━━ Data under study
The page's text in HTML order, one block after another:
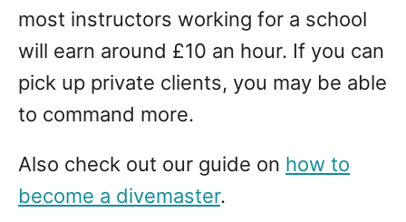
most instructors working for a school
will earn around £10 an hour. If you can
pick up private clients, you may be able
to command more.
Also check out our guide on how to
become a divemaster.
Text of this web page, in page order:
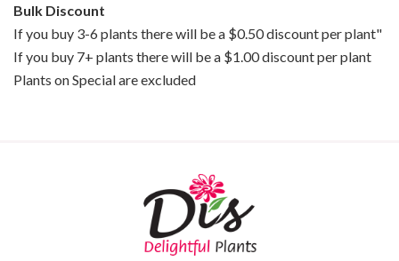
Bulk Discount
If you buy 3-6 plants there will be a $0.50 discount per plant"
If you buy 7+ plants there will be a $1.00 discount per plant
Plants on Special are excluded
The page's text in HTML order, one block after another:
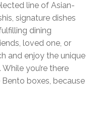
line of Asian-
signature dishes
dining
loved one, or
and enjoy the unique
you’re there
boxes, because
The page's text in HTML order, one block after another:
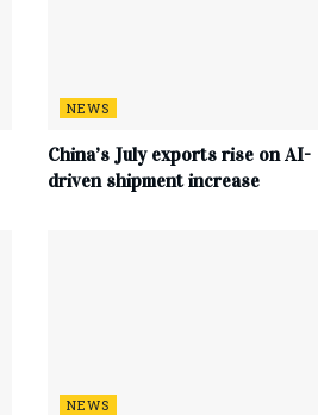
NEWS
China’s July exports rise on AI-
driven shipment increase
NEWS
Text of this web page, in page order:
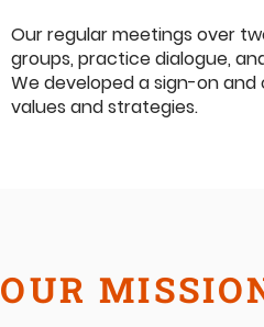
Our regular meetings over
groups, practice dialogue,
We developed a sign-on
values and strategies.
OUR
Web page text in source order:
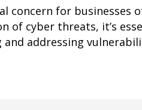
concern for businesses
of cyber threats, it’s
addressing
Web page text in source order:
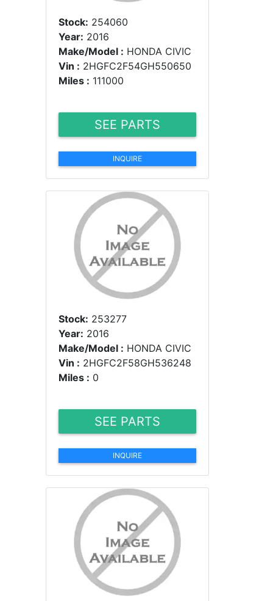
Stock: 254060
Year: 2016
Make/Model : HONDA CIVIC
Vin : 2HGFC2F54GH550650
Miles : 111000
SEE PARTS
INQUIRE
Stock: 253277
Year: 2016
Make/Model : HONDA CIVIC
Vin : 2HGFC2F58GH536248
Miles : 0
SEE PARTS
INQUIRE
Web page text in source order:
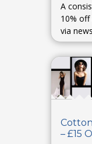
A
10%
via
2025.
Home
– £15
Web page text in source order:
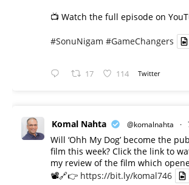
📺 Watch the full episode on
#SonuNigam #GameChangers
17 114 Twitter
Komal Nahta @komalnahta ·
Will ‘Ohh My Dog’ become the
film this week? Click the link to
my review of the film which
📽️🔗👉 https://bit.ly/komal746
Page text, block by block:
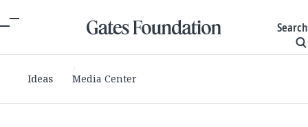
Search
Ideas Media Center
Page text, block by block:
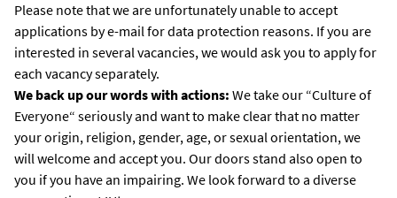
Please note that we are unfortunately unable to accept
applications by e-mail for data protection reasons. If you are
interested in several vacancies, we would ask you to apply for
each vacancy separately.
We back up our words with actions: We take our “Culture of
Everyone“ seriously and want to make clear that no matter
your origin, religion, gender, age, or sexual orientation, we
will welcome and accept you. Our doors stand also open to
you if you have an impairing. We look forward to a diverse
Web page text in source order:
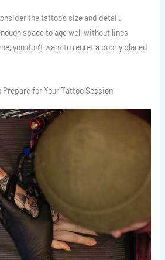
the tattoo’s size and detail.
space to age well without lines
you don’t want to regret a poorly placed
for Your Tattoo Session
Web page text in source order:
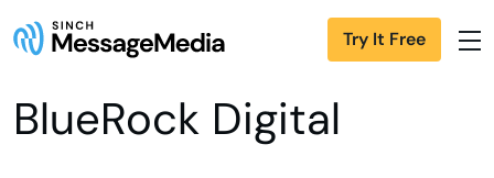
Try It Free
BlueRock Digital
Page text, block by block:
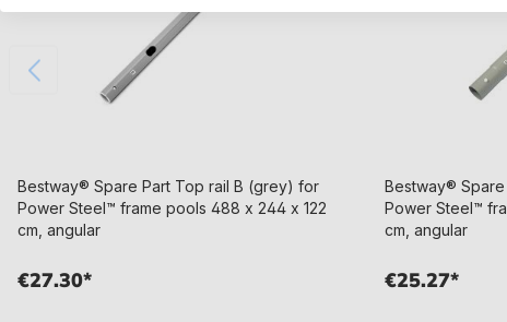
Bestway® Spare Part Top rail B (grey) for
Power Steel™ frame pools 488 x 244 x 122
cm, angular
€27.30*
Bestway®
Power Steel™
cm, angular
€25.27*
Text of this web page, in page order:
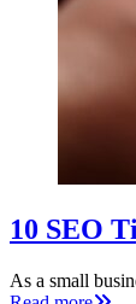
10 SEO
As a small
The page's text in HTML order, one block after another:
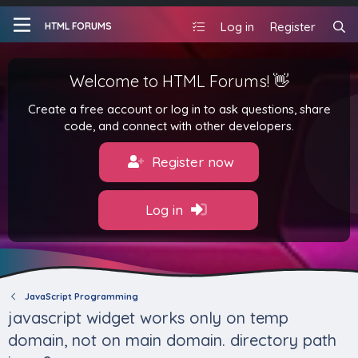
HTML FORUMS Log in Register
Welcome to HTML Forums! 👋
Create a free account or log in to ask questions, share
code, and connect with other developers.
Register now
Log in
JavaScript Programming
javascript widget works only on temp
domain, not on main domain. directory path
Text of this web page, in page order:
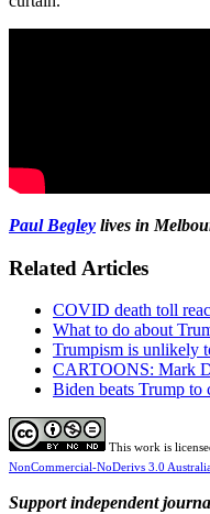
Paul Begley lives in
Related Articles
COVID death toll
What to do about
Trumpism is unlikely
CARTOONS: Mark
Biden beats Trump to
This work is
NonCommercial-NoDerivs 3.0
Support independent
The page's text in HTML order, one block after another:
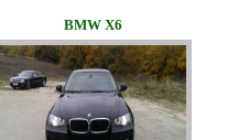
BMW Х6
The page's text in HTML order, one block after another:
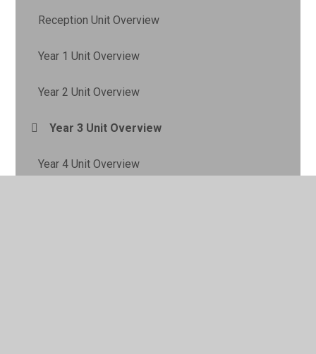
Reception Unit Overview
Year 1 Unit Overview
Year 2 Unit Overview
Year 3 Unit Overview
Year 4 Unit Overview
━━━━
● Problem requirements
Images stay out, but the rest of the records must be retyped exactly.

● Answer to this task
The page's text in HTML order, one block after another:
most instructors working for a school
will earn around £10 an hour. If you can
pick up private clients, you may be able
to command more.
Also check out our guide on how to
become a divemaster.
Text of this web page, in page order:
Bulk Discount
If you buy 3-6 plants there will be a $0.50 discount per plant"
If you buy 7+ plants there will be a $1.00 discount per plant
Plants on Special are excluded
The page's text in HTML order, one block after another:
line of Asian-
signature dishes
dining
loved one, or
and enjoy the unique
you’re there
boxes, because
The page's text in HTML order, one block after another:
NEWS
China’s July exports rise on AI-
driven shipment increase
NEWS
Text of this web page, in page order:
Our regular meetings over
groups, practice dialogue,
We developed a sign-on
values and strategies.
OUR
Web page text in source order:
concern for businesses
of cyber threats, it’s
addressing
Web page text in source order:
Stock: 254060
Year: 2016
Make/Model : HONDA CIVIC
Vin : 2HGFC2F54GH550650
Miles : 111000
SEE PARTS
INQUIRE
Stock: 253277
Year: 2016
Make/Model : HONDA CIVIC
Vin : 2HGFC2F58GH536248
Miles : 0
SEE PARTS
INQUIRE
Web page text in source order:
A
10%
via
2025.
Home
– £15
Web page text in source order:
📺 Watch the full episode on
#SonuNigam #GameChangers
17 114 Twitter
Komal Nahta @komalnahta ·
Will ‘Ohh My Dog’ become the
film this week? Click the link to
my review of the film which
📽️🔗👉 https://bit.ly/komal746
Page text, block by block:
Search
Ideas Media Center
Page text, block by block:
Please note that we are unfortunately unable to accept
applications by e-mail for data protection reasons. If you are
interested in several vacancies, we would ask you to apply for
each vacancy separately.
We back up our words with actions: We take our “Culture of
Everyone“ seriously and want to make clear that no matter
your origin, religion, gender, age, or sexual orientation, we
will welcome and accept you. Our doors stand also open to
you if you have an impairing. We look forward to a diverse
Web page text in source order:
the tattoo’s size and detail.
space to age well without lines
you don’t want to regret a poorly placed
for Your Tattoo Session
Web page text in source order:
Try It Free
BlueRock Digital
Page text, block by block:
Bestway® Spare Part Top rail B (grey) for
Power Steel™ frame pools 488 x 244 x 122
cm, angular
€27.30*
Bestway®
Power Steel™
cm, angular
€25.27*
Text of this web page, in page order:
10 SEO
As a small
The page's text in HTML order, one block after another:
HTML FORUMS Log in Register
Welcome to HTML Forums! 👋
Create a free account or log in to ask questions, share
code, and connect with other developers.
Register now
Log in
JavaScript Programming
javascript widget works only on temp
domain, not on main domain. directory path
Text of this web page, in page order:
Paul Begley lives in
Related Articles
COVID death toll
What to do about
Trumpism is unlikely
CARTOONS: Mark
Biden beats Trump to
This work is
NonCommercial-NoDerivs 3.0
Support independent
The page's text in HTML order, one block after another:
BMW Х6
The page's text in HTML order, one block after another:
Reception Unit Overview
Year 1 Unit Overview
Year 2 Unit Overview
Year 3 Unit Overview
Year 4 Unit Overview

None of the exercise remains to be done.